OK: Doświadczenie bliskie ci od jakiegoś czasu, również z innych względów. Pamiętam nasz spacer po Milanówku, rozmawiałaś po rosyjsku przez telefon, a jest to język, którym sporo się teraz komunikujesz. Powiedziałaś mi wtedy, że kiedy nagle musiałaś zacząć mówić w tym języku, okazało się, że całkiem nieźle go znasz, jak się domyślam, z czasów szkolnych. Podejrzewam, że odkrycie to również nie pozostaje bez znaczenia dla „śń”.

KM: Tak; od czasu wybuchu wojny w Ukrainie mam sąsiadki Ukrainki, których głównym językiem jest rosyjski. Na początku porozumiewałyśmy się niemal wyłącznie na migi, a z czasem odważyłam się i zaczęłam używać jakichś szczątków rosyjskiego, które świtały mi po roku czy dwóch uczenia się tego języka w podstawówce. I nagle ten język zaczął się wysuwać z moich ust jak wstążka z kapelusza, coraz więcej i więcej, coraz lepiej i lepiej, stałam pod prysznicem i huczały mi w głowie zwroty, o których nie miałam pojęcia, że w ogóle istnieją – a okazało się, że bardzo skutecznie i trwale przyswoiłam je sobie w dzieciństwie! I od tamtej pory rozmawiam po rosyjsku.

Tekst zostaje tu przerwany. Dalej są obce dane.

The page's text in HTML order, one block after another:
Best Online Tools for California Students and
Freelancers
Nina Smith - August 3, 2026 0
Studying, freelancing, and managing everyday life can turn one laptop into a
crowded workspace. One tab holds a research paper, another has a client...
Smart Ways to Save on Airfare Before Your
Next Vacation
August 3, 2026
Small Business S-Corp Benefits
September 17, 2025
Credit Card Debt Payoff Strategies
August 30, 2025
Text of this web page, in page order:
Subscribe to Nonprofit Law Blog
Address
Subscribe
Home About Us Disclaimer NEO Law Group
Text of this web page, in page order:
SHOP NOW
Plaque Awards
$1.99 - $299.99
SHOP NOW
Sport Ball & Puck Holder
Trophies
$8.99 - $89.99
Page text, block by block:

Dzięki temu mam dostęp do światów, które nigdy nie podejrzewałam, że u mnie zawitają.

 

OK: Byłam świadkinią powstawania tej książki i zdaje mi się, że to noc i stan wyrwania ze snu towarzyszyły jej pisaniu. Pamiętam, że zaglądałam rano do messengera, a tam calutki gotowy wiersz, czasem wręcz dwa, z zaledwie jednej nocy!

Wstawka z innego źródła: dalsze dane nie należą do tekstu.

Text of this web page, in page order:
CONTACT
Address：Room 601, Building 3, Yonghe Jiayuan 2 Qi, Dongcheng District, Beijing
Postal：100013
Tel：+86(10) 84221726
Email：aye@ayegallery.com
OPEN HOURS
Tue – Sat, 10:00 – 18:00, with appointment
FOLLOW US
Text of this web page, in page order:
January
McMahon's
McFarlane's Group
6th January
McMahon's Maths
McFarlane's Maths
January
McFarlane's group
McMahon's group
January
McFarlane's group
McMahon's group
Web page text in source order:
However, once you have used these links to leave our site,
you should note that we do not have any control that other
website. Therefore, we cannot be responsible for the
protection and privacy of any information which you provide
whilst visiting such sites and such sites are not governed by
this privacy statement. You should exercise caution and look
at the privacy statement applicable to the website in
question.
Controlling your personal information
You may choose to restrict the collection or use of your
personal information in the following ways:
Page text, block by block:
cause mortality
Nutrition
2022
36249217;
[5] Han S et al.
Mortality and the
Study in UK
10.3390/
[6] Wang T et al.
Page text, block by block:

KM: Dostałam wtedy jakiegoś kompletnego hopla, po raz pierwszy w życiu aż tak. Znałam wcześniej stany hiperfokusu czy hipomanii, zwał jak zwał, ale że do tego stopnia, to nie. Pierwszy wiersz pojawił mi się w środku nocy: nagle się obudziłam i widziałam go przed oczami w ciemności, musiałam wstać i zapisać słowo w słowo. Obudziłam się rano dość sceptycznie nastawiona, w końcu czasem we śnie przychodzi nam rozwiązanie zagadki wszechrzeczy, a rano budzimy się, czytamy, co zapisałyśmy, i to jest np. „Kup chleb” – ale popatrzyłam na to i uznałam, że nie jest źle. I potem poszło. Budziłam się co noc, czasem po kilka razy, i zapisywałam. Odrywałam się od codziennych czynności, bo napadł mnie wiersz.

OK: To jest totalnie niesamowite i może mogłabyś o tym trochę więcej opowiedzieć. Jak to jest mieć przed oczami wiersz: jeszcze go nie ma na papierze, ale on już istnieje, jest „widoczny”. Wow!

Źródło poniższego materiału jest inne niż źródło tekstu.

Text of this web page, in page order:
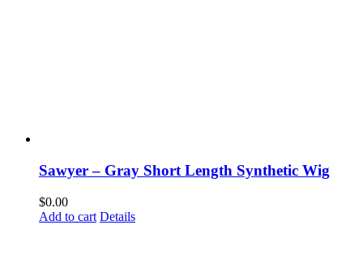
Sawyer – Gray Short Length Synthetic Wig
$0.00
Add to cart Details
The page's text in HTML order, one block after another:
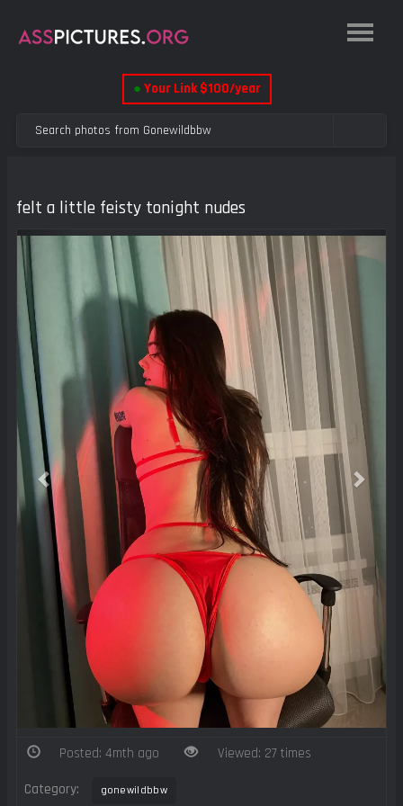
● Your Link $100/year
felt a little feisty tonight nudes
Previous Next
Posted: 4mth ago Viewed: 27 times
Category: gonewildbbw
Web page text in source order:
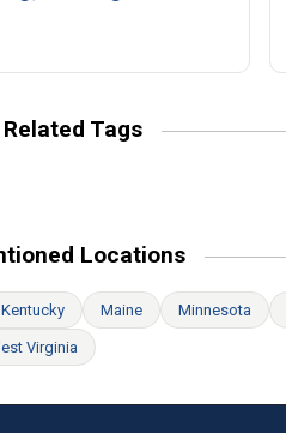
Related Tags
Locations
Kentucky Maine Minnesota
Virginia

KM: Hmmm, to wydaje mi się takie proste i oczywiste: takie: wiersz jest napisany; jak się zamknie oczy, to go widać. Tło bywa różne, nie wygląda jak kartka, tylko jak jakiś kolorowy gaz, w którym unoszą się wersy. Kolory tła są rozmaite w zależności od wiersza. No i cóż, wiem, że to brzmi jak raport z jakiejś psychozy, ale taka jest rzeczywistość mojego umysłu. Moim psychiatrycznym usprawiedliwieniem jest ADHD, o którym zresztą teraz piszę książkę prozatorską, ukaże się w przyszłym roku w wydawnictwie Cyranka.

OK: Brzmi też trochę jak doświadczenie synestezji. Pamiętam, że pierwszy wiersz, który ci wtedy stanął przed oczami, a dziś otwiera „śń”, to mikropoemat „bronz”. A później wszystko zaczęło się z ciebie po prostu wylewać. Książka powstało bardzo szybko, w kilka, może kilkanaście dni. Opowiesz o tym?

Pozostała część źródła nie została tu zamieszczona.